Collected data

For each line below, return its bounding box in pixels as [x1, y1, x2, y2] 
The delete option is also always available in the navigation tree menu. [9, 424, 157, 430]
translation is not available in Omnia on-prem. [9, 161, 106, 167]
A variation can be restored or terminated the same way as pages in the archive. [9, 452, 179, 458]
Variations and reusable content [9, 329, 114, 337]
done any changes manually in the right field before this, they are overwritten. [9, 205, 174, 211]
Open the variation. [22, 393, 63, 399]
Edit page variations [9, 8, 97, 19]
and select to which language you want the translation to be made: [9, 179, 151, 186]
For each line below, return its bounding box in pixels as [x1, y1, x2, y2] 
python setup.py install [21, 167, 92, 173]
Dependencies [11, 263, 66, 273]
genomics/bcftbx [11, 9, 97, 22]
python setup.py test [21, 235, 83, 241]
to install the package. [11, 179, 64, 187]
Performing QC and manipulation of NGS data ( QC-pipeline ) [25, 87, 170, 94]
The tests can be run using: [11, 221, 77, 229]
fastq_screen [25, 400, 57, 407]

...

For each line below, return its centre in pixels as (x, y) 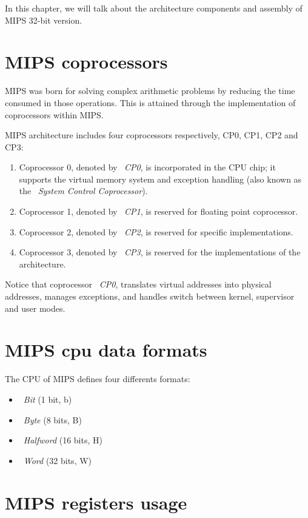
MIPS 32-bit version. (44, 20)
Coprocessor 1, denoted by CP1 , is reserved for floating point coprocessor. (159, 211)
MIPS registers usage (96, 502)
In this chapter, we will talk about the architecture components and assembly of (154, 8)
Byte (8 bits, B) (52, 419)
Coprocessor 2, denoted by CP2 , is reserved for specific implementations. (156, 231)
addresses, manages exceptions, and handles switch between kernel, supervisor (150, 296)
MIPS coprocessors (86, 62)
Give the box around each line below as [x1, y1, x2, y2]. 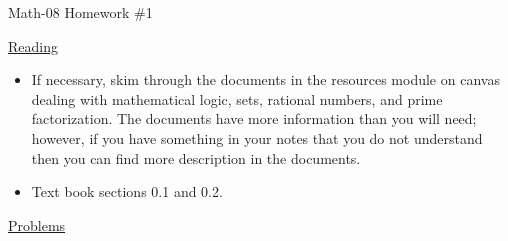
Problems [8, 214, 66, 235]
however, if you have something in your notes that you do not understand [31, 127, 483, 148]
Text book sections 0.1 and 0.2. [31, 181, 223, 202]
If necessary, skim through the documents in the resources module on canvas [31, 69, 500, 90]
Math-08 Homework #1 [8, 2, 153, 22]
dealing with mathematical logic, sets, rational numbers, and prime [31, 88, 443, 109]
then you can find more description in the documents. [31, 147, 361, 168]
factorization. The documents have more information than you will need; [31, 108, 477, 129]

* * *

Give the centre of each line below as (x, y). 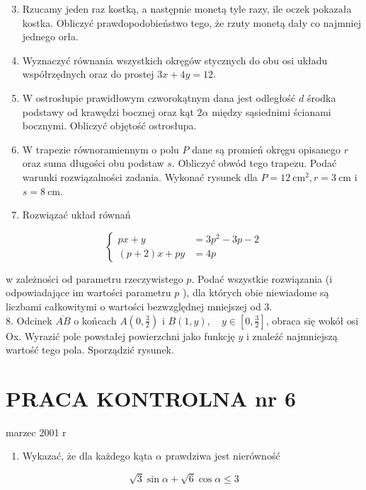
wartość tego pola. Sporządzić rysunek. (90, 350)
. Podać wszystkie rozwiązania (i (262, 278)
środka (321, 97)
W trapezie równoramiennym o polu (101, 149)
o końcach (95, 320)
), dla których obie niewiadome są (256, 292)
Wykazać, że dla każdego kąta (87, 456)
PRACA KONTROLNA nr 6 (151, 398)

§ **EXERCISE BRIEF**: Looking only at the entries, count the lines that contain the word "more", then state that count and nothing else.

§ **SOLUTION TO THIS EXERCISE**: 2